= Ingvald M. Smith-Kielland Sr. =

Norwegian military officer

Ingvald Mareno Smith-Kielland MVO (2 July 1863 – 1949) was a Norwegian military officer.

A son of Colonel Ingvald Maryllus Emil Smith (1815–1899) and Maren Elisabeth Bull Kielland (1821–1899) his mother was a daughter of Jacob Kielland, sister of Jens Zetlitz Kielland and Jacob Kielland and sister-in-law of Jacob Jørgen Kastrup Sømme. Ingvald Mareno Smith-Kielland was a first cousin of Axel Christian, Jonas, Jacob, Kitty, Alexander, and Tycho Kielland.

In 1889 he married Ragnhild Johanne Duborgh (1869–1961). He was the father of Ingvald Smith-Kielland and Per Smith-Kielland, and a grandfather of Ingvald Mareno Smith-Kielland. Through his wife he was a brother-in-law of William Duborgh.

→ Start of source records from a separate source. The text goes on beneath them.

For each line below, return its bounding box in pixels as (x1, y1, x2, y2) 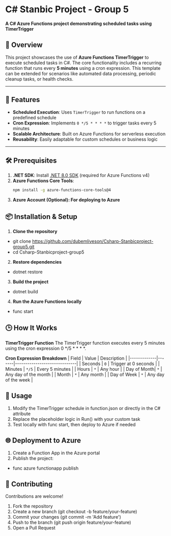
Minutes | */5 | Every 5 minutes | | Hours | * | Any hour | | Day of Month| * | (5, 366, 162, 372)
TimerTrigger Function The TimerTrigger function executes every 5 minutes (5, 340, 165, 346)
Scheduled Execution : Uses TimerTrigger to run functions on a (12, 109, 146, 115)
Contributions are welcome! (5, 493, 64, 499)
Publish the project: (12, 455, 54, 461)
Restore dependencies (12, 259, 62, 265)
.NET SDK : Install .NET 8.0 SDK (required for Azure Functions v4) (12, 172, 150, 178)
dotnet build (12, 289, 38, 295)
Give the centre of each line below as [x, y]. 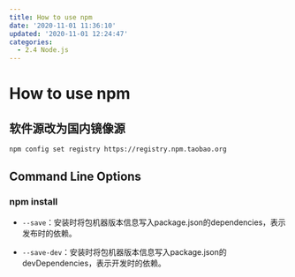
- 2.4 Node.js [43, 50]
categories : [31, 42]
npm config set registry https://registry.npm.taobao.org [118, 150]
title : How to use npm [51, 17]
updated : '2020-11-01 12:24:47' [68, 34]
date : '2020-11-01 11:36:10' [63, 26]
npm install [34, 202]
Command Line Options [75, 177]
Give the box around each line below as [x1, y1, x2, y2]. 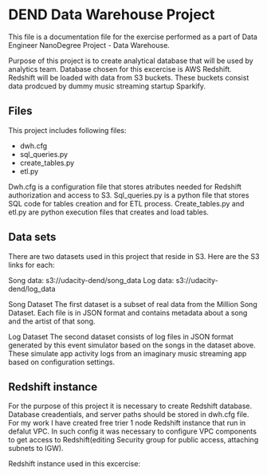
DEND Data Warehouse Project [8, 6, 215, 24]
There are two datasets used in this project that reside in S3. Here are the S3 [8, 251, 260, 261]
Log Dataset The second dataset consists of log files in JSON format [8, 332, 234, 341]
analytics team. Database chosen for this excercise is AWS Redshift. [8, 64, 233, 73]
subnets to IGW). [8, 444, 64, 453]
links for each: [8, 260, 55, 269]
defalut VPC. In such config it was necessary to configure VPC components [8, 426, 257, 436]
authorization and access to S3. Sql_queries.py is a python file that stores [8, 190, 249, 200]
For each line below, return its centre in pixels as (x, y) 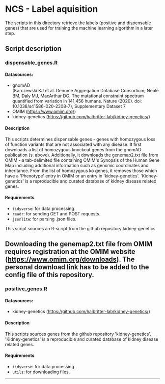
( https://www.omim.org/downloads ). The (70, 260)
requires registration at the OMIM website (70, 252)
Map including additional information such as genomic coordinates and (77, 165)
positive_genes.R (26, 289)
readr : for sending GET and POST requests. (56, 213)
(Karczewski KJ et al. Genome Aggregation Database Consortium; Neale (85, 91)
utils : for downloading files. (41, 372)
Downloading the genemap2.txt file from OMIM (79, 244)
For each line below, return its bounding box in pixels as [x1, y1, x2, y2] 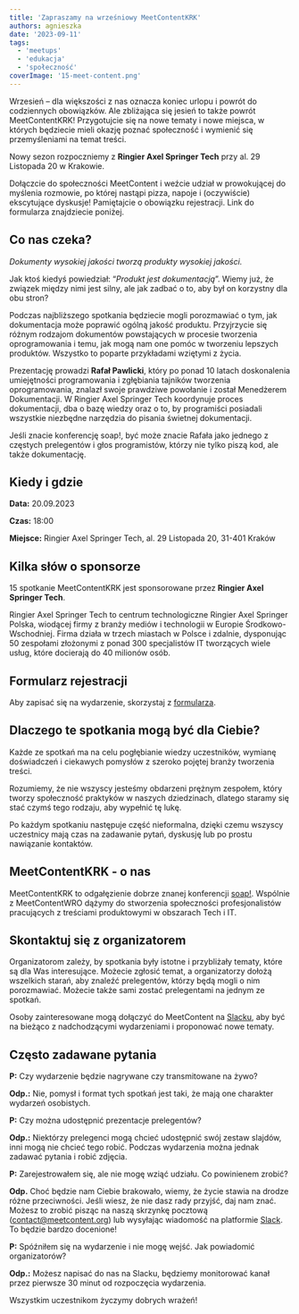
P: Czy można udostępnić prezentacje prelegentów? [9, 1115, 203, 1126]
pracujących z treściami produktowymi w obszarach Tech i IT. [9, 906, 237, 917]
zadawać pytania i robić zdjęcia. [9, 1151, 128, 1162]
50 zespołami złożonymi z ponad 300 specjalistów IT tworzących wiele [9, 638, 270, 649]
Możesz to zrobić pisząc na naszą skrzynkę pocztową [9, 1205, 208, 1216]
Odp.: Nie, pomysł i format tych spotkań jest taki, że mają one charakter [9, 1088, 274, 1099]
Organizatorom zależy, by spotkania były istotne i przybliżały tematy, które [9, 956, 283, 967]
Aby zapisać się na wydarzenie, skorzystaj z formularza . [9, 697, 216, 707]
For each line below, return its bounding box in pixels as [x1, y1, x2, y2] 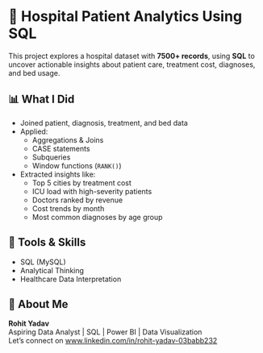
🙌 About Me [8, 297, 69, 311]
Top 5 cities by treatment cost [31, 177, 131, 188]
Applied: [19, 127, 48, 136]
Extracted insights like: [19, 169, 96, 179]
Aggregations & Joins [31, 135, 104, 144]
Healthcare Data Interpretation [19, 274, 122, 284]
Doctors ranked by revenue [31, 195, 123, 205]
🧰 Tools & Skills [8, 235, 86, 249]
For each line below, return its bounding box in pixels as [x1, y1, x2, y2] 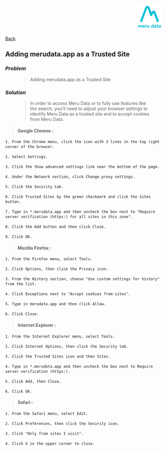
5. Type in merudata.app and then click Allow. [5, 301, 106, 306]
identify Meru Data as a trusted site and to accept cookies [29, 110, 149, 116]
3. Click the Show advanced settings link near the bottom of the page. [5, 164, 160, 169]
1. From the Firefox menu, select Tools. [5, 256, 93, 261]
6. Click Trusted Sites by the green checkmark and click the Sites [5, 194, 151, 199]
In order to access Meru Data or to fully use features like [29, 100, 146, 106]
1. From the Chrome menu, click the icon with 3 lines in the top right [5, 139, 160, 144]
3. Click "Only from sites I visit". [5, 431, 84, 436]
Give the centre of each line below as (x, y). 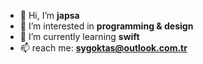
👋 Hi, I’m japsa (49, 15)
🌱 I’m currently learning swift (79, 36)
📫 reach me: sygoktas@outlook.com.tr (103, 48)
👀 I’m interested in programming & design (106, 26)
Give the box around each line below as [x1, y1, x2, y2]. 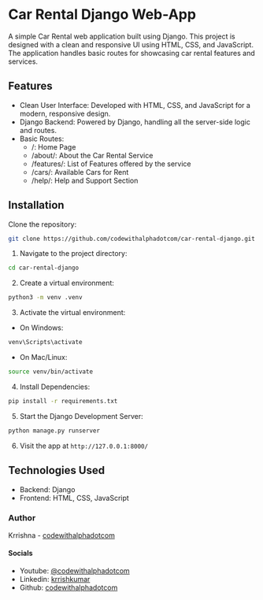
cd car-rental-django [8, 264, 80, 272]
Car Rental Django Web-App [8, 6, 197, 24]
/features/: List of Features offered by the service [31, 159, 191, 169]
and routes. [19, 125, 57, 135]
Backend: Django [19, 484, 76, 494]
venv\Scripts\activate [8, 339, 83, 346]
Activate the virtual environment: [19, 308, 126, 317]
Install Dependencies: [19, 382, 91, 391]
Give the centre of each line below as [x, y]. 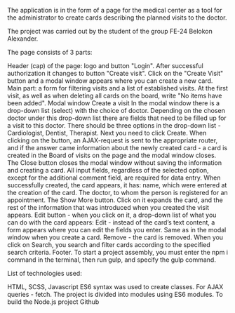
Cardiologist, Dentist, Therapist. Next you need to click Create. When [107, 133]
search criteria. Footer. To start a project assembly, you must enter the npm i [117, 252]
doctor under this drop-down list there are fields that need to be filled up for [117, 118]
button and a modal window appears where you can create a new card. [110, 81]
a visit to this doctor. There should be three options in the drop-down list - [114, 125]
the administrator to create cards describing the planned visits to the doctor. [117, 18]
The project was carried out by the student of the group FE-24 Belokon [110, 31]
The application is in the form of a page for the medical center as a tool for [115, 10]
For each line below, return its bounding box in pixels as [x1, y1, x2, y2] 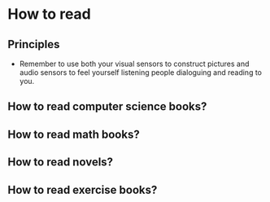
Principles [7, 37, 60, 51]
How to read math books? [7, 127, 140, 141]
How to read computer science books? [7, 99, 207, 114]
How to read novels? [7, 156, 114, 169]
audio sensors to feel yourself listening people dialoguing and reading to [19, 68, 262, 77]
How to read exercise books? [7, 182, 158, 196]
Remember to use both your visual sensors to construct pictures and [19, 59, 250, 68]
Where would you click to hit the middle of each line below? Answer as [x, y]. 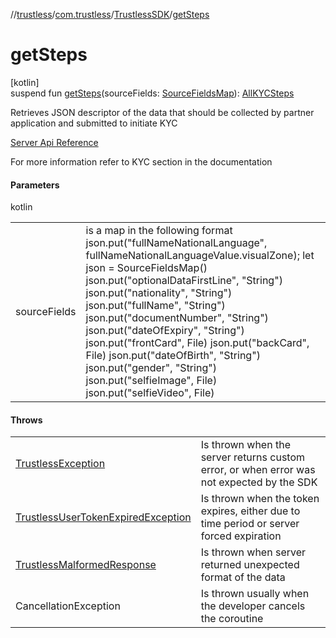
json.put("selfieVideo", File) [150, 393]
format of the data [243, 577]
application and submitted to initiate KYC [94, 123]
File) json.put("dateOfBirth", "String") [173, 356]
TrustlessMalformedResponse [86, 565]
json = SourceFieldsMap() [146, 268]
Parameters [35, 185]
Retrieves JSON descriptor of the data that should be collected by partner [162, 112]
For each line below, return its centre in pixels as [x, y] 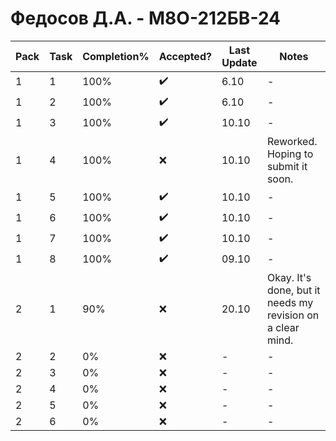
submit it [287, 166]
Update [239, 62]
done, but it [293, 290]
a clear [283, 327]
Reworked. [292, 141]
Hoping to [290, 154]
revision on [293, 315]
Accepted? [185, 56]
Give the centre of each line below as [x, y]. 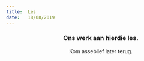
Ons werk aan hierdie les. [101, 38]
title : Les [21, 12]
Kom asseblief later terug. [101, 51]
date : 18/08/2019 [31, 17]
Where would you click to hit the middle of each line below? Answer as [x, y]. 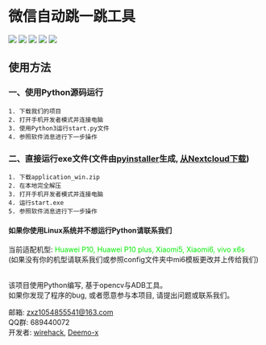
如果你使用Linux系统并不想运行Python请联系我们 [90, 230]
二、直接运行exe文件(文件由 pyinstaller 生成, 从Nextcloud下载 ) [129, 158]
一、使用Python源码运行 [56, 92]
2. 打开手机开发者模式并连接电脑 [56, 120]
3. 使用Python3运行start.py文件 [59, 128]
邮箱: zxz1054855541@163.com [61, 312]
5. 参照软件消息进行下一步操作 [53, 211]
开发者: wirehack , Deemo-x [54, 333]
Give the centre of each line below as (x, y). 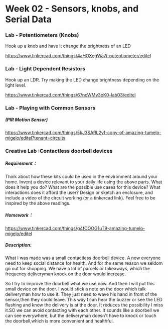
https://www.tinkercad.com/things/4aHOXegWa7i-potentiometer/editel (78, 56)
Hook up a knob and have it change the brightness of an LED (68, 46)
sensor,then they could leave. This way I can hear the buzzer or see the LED (84, 299)
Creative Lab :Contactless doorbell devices (59, 151)
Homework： (19, 215)
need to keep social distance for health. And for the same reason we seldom (84, 263)
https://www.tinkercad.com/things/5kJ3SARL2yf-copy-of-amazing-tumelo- (83, 132)
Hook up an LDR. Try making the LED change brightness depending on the (82, 80)
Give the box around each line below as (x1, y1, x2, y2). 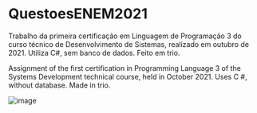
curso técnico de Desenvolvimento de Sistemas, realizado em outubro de (8, 39, 250, 49)
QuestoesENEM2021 (8, 5, 148, 23)
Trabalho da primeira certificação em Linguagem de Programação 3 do (8, 31, 242, 41)
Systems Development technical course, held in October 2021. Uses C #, (8, 72, 247, 81)
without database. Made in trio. (8, 80, 111, 90)
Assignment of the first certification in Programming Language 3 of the (8, 63, 241, 72)
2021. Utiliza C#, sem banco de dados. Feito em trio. (8, 48, 180, 57)
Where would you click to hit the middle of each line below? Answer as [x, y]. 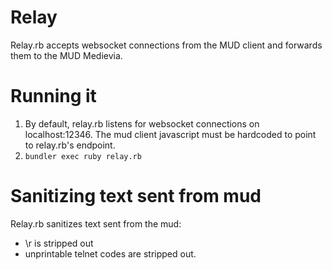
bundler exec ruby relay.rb [83, 156]
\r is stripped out [59, 243]
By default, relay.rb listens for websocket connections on [142, 123]
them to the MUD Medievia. [66, 55]
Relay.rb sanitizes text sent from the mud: [96, 223]
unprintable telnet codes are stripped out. [110, 253]
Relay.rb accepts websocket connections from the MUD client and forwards [166, 45]
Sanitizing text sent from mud [136, 196]
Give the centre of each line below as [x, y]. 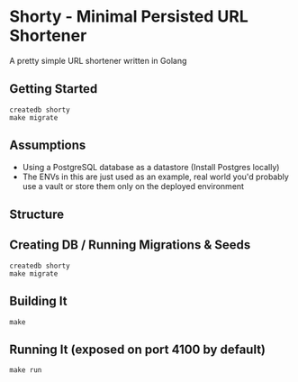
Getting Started [54, 89]
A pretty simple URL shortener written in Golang [98, 60]
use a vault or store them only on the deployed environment [133, 186]
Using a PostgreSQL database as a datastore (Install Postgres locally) [151, 167]
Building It [38, 301]
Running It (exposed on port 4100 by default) [138, 349]
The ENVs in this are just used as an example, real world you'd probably [156, 177]
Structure [37, 214]
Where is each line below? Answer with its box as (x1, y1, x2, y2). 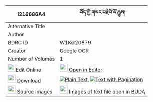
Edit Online (16, 66, 42, 73)
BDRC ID (8, 39, 29, 46)
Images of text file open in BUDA (69, 88, 145, 95)
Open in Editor (69, 66, 103, 73)
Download (17, 77, 41, 84)
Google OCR (59, 47, 89, 54)
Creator (8, 47, 26, 54)
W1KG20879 (59, 39, 91, 46)
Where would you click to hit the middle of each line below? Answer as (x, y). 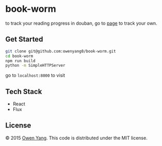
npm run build (21, 61)
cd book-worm (19, 56)
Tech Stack (24, 91)
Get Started (24, 39)
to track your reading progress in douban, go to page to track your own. (82, 23)
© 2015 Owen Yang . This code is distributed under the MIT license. (76, 138)
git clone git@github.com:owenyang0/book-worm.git (61, 51)
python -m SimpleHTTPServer (35, 66)
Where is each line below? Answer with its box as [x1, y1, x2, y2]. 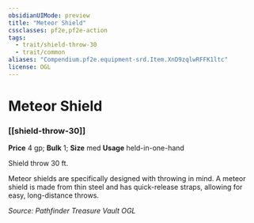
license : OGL [8, 63, 51, 71]
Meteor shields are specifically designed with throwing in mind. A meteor [8, 174, 246, 183]
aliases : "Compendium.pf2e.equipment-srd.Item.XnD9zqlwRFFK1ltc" [8, 56, 228, 64]
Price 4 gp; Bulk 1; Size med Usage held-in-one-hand [8, 143, 184, 153]
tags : [8, 33, 26, 42]
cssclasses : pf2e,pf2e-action [8, 26, 108, 34]
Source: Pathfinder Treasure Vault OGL [8, 206, 136, 216]
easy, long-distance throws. [8, 191, 100, 200]
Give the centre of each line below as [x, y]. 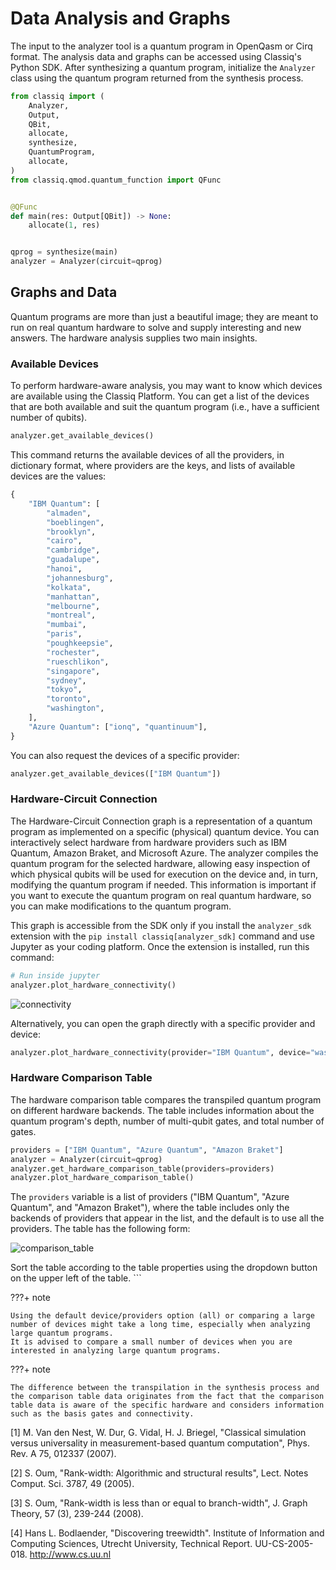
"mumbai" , [66, 625]
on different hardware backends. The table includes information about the [162, 1110]
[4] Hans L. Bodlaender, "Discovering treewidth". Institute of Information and [167, 1533]
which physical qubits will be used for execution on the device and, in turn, [164, 874]
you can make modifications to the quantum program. [121, 906]
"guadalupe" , [73, 560]
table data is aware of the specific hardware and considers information [167, 1405]
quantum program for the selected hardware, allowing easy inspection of [160, 863]
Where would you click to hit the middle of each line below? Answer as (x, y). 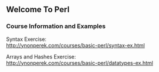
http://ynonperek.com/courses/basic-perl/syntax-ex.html (76, 45)
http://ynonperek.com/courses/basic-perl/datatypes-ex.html (79, 63)
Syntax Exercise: (26, 39)
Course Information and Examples (56, 26)
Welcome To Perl (38, 10)
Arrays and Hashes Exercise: (41, 56)
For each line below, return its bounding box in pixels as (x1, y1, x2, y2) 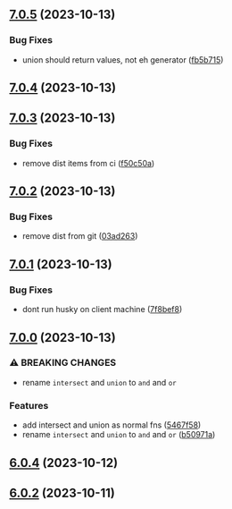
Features (9, 399, 49, 411)
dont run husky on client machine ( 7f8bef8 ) (21, 304, 183, 315)
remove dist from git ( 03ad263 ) (21, 231, 138, 242)
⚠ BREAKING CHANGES (9, 357, 117, 369)
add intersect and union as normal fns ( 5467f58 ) (21, 420, 202, 430)
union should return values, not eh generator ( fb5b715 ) (21, 54, 224, 65)
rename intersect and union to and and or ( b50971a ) (21, 429, 216, 440)
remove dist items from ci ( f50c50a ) (21, 157, 155, 168)
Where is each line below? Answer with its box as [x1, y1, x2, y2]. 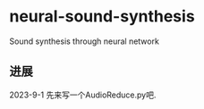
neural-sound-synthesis [9, 6, 195, 27]
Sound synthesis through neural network [9, 36, 159, 46]
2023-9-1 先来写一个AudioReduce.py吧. [9, 89, 157, 100]
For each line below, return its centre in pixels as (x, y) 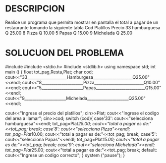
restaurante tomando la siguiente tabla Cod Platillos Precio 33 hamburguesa (83, 27)
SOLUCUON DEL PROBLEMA (65, 53)
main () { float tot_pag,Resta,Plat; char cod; (49, 72)
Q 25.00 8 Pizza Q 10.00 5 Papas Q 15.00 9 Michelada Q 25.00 (69, 33)
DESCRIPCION (35, 9)
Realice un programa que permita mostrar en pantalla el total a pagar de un (82, 22)
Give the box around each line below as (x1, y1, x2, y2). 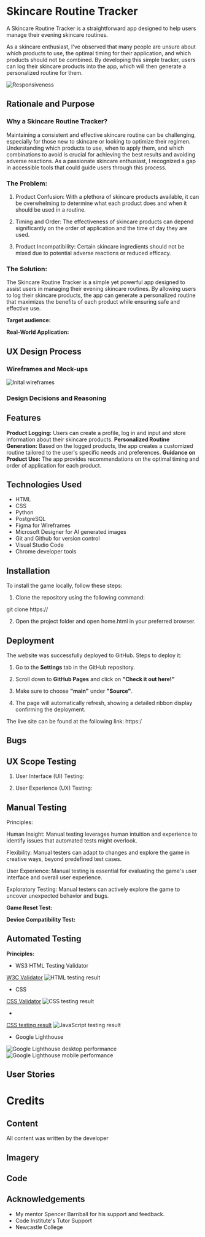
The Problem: (6, 179, 48, 188)
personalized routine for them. (6, 69, 83, 76)
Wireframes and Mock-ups (6, 364, 88, 373)
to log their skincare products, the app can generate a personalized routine (6, 291, 196, 299)
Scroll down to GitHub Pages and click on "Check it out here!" (15, 676, 175, 683)
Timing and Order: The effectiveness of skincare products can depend (15, 218, 194, 225)
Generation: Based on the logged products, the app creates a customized (6, 442, 193, 449)
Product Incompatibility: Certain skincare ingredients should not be (15, 242, 185, 250)

He became a student in 1881, and was trained as a military officer in 1885. He was a Premier Lieutenant in the Cavalry from 1889, and Rittmester from 1897. He then advanced to Major in 1911 and Colonel in 1917. He led the dragoon regiment Oplandenes Dragonregiment from 1917 to 1928, and was acting leader of the 2nd Division from 1926 to 1928.

He was decorated with the Norwegian Coronation Medal of 1906 and the Belgian Military Cross, and was a Knight First Class of the Order of the Sword, a Knight of the Order of Dannebrog, the Royal Victorian Order and the Legion of Honour.